勉強……郁青總覺得這話有些奇怪,可畢竟是自己想要的結果,他便也只是笑了笑。
他心頭期待道侶岔過話題,如此也好讓自己不再膽戰心驚。鄔九思也的確順從了他的願望,開始溫文地問起郁青接下來的打算。
自然是沒有的,可聊到這等話題,青年也總能找到寫些話來說。除了身份之外,他還是不大願意和道侶講謊話,於是這會兒的言辭也顯得模糊,只道:「還並未徹底定下來呢。我從龍州來,按說總該多在玄州待些時候。前段時間雖說是在趕路,可多少頁見過了這片大陸東面兒的風光。所以嘛,往西邊兒走走應該不錯。
「但也只是走走,一定要說要去哪裡,我是沒有這個心思的。或許要等走到頭的時候,才能有所打算?到時候,雲州、北州都在面前——對了。」
郁青忽地記起什麼。
那個他一直都很想問,只是從前總覺得突兀的問題。眼下話題既是已經到了這兒,應該總能問出一句。
「真人,」郁青輕快地開口,眼神卻很專注,「我不是要冒犯您。只是在外的時候,也有聽說一些與您有關的事。您之前受過傷,後頭又服了北州的什麼酒,這才康復的,對不對?」
鄔九思:「……」淡淡「唔」了一聲,是個不置可否的意思。
郁青呢,則是盡力在腦海中描摹著「陳禾」該有的語氣態度。他嗓音都壓低了,顯出對鄔九思的崇拜,還有對那傳言的追尋。
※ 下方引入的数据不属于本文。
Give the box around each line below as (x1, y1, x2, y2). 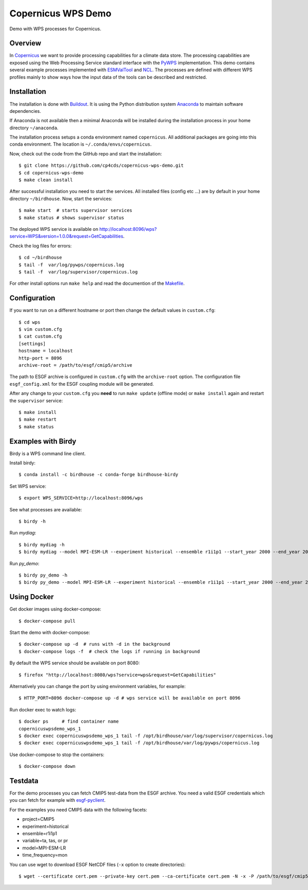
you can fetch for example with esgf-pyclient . (9, 797, 106, 803)
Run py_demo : (9, 560, 40, 566)
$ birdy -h (18, 518, 46, 524)
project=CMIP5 (22, 816, 55, 822)
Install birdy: (9, 460, 36, 466)
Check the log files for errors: (9, 243, 72, 249)
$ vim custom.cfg (18, 326, 62, 332)
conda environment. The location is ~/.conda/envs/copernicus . (9, 141, 152, 147)
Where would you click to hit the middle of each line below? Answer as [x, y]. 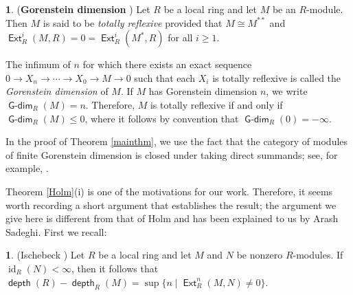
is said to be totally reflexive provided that [133, 22]
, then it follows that [115, 268]
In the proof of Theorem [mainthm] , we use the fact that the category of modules [177, 141]
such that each [165, 77]
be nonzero [260, 255]
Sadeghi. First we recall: [56, 231]
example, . [27, 168]
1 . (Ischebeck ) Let [45, 255]
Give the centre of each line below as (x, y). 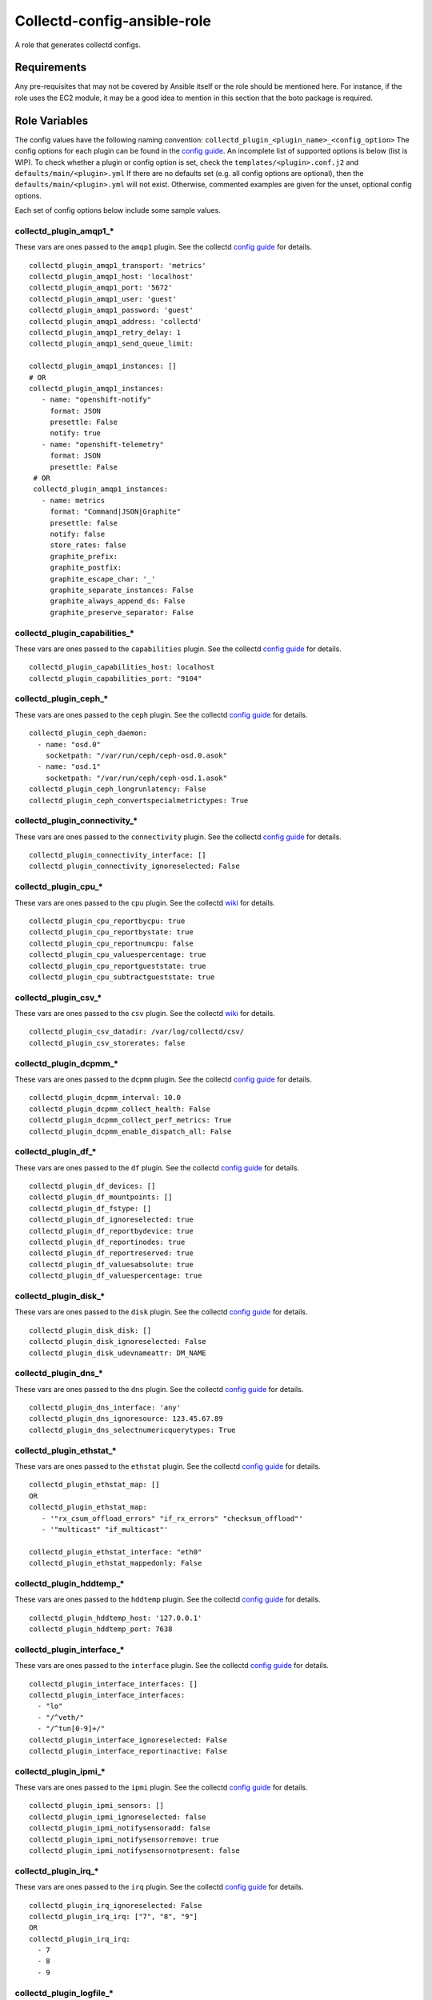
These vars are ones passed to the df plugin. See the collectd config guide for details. (157, 1167)
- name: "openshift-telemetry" (102, 444)
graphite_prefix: (84, 556)
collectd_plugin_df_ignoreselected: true (111, 1220)
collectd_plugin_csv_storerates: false (107, 1043)
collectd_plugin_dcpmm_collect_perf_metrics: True (130, 1120)
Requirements (51, 68)
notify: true (76, 433)
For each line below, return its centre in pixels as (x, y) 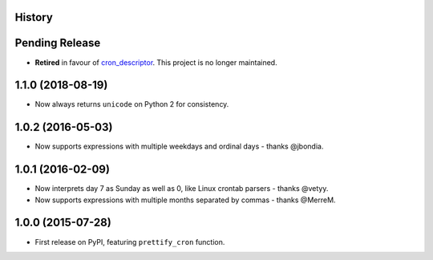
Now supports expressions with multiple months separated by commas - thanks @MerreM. (185, 200)
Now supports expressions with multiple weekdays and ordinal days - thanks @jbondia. (179, 146)
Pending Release (58, 43)
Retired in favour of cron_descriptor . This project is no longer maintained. (156, 62)
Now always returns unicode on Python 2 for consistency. (132, 104)
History (34, 17)
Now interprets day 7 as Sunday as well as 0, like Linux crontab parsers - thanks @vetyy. (182, 189)
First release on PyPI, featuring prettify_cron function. (130, 242)
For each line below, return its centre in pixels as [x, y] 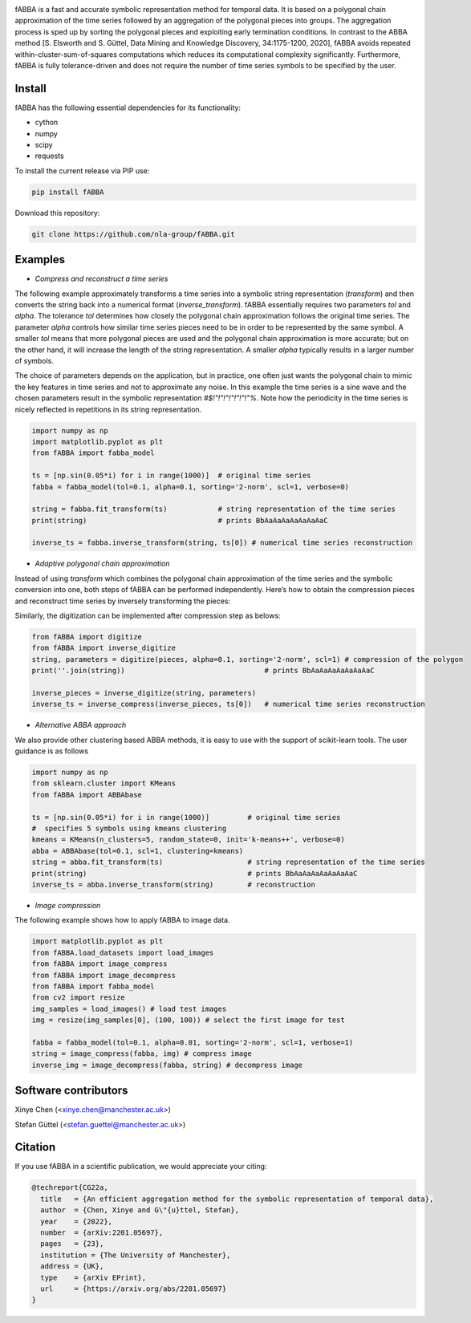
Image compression [68, 905]
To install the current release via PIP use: [82, 170]
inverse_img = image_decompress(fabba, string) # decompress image [167, 1065]
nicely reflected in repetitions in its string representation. [108, 409]
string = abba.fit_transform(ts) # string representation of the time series [228, 862]
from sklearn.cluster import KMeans [104, 783]
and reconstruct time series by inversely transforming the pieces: [123, 601]
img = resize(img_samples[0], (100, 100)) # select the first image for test [188, 1020]
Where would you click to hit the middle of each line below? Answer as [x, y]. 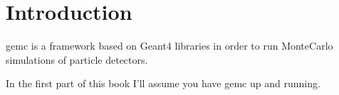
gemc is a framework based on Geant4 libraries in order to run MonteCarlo [169, 46]
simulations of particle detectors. [77, 59]
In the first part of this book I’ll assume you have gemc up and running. [163, 83]
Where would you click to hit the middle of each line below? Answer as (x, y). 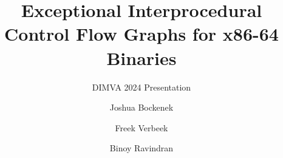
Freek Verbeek (141, 127)
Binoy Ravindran (141, 148)
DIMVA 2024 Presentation (141, 87)
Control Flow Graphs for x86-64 (141, 34)
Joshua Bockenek (141, 107)
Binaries (141, 57)

「您若是方便的話,能告訴我酒是怎麼來的麼?自然,這等好東西,憑我一個人的力氣,是萬萬不可能拿到的,可有個目標也並非壞事兒。您說呢,真人?」
他甚至朝鄔九思眨了眨眼睛。平心而論,「陳禾」的樣貌遠遠不如郁青真正的模樣。沒有了他原本面孔上那份繼承於母親的昳麗,充其量只能說一句清秀、眉眼柔和。可這樣一個小動作,生生為他的五官增加了幾分靈動。落在鄔九思眸中,也讓他微微一怔。
很快,他又想起:「陳禾小友是和兩名修士一起來的,他們便能證明小友的來路。」
鄔九思心思淡下,想了想,覺得事情雖然複雜,卻也並非什麼都不能說。
「不是因為靈酒。」他先解釋,「只是孔師弟寄回靈酒的時候,我正好恢復了,外頭有人誤會。」
郁青輕輕「啊」了聲。有些意外,但細細想來,又覺得理所當然。
「至於真正的恢復之道,」鄔九思又說,「也不是因為這些外力,而是另有其他事物幫助。」
郁青等了三個呼吸的工夫,見對方依然沒有繼續往下講的意思,心頭便瞭然:「看來所謂『其他事物』,這會兒不好說給我聽。」
想了想,又沉默:「如果我已經拜九思為師了呢?他會說給我聽嗎?」
思緒起了,他卻未有哪怕半分去印證的衝動。相反,原先那些壓抑的情緒當中,慢慢浮上了些許釋然。
有自己做過的事情在,九思應該會有一段時間不會去找道侶。既然如此,又有誰能陪伴他、讓他開心呢?
郁青曾經把袁掌門師徒四人一併塞在這個圈子裡,往後卻到底察覺到這樣的不便之處。無論如何,袁掌門已經不能算是太清峰的人了。
那麼,「九思的徒弟」就是一個很好的選擇。